Wer sind Polly & Bob? Diese Frage werden sich in den letzten Monaten wohl schon einige Berliner gestellt haben. Denn in der ganzen Stadt finden sich Plakate, Aufkleber und Medienberichte über das ominöse Duo. Polly ist Mutter, alleinerziehend, Sängerin in einer Band. Bob kommt aus Pennsylvania, lebt in einer WG und ist jetzt Designer. Beide leben in Berlin. Beide haben ihre Namen dem Projekt „Polly & Bob“ gegeben. Und beide sind frei erfunden.
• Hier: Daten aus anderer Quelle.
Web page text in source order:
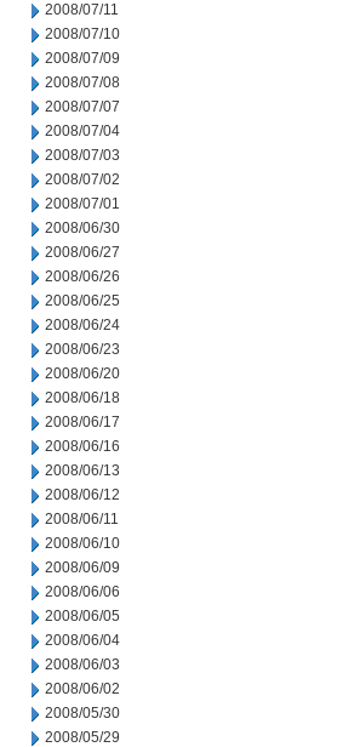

„Polly und Bob sind Nachbarn, die herausgefunden haben, dass es sich lohnt, sich Zeit füreinander zu nehmen“, erklärt Volker Siems, der Gründer des Nachbarschaftsnetzwerkes „Polly & Bob“. Dieses hat zum Ziel, das Zusammenleben in der Nachbarschaft zu verbessern. „Ich wollte es erst anders nennen, zum Beispiel ‚Bob der Bieber‘. Das hat aber nichts mit der Geschichte zu tun. Und meine Frau meinte, da müsse unbedingt noch eine Frau rein.“
Das Netzwerk existiert seit Juli 2013 und hat seinen Ursprung in Friedrichshain. Bekannt wurde es vor allem mit der Aktion „Die Nacht der singenden Balkone“. Über 30 Friedrichshainer Balkone haben an dieser Aktion im November teilgenommen, bei der unbekannte Künstler musiziert, geschauspielert und vorgetragen haben. Andere Events folgten, wie zum Beispiel das „Running Dinner“, bei dem Nachbarn für Nachbarn kochten, oder die „Kiez-Weihnacht“, bei der jeder Gast darum gebeten wurde, ein Wichtelgeschenk mitzubringen.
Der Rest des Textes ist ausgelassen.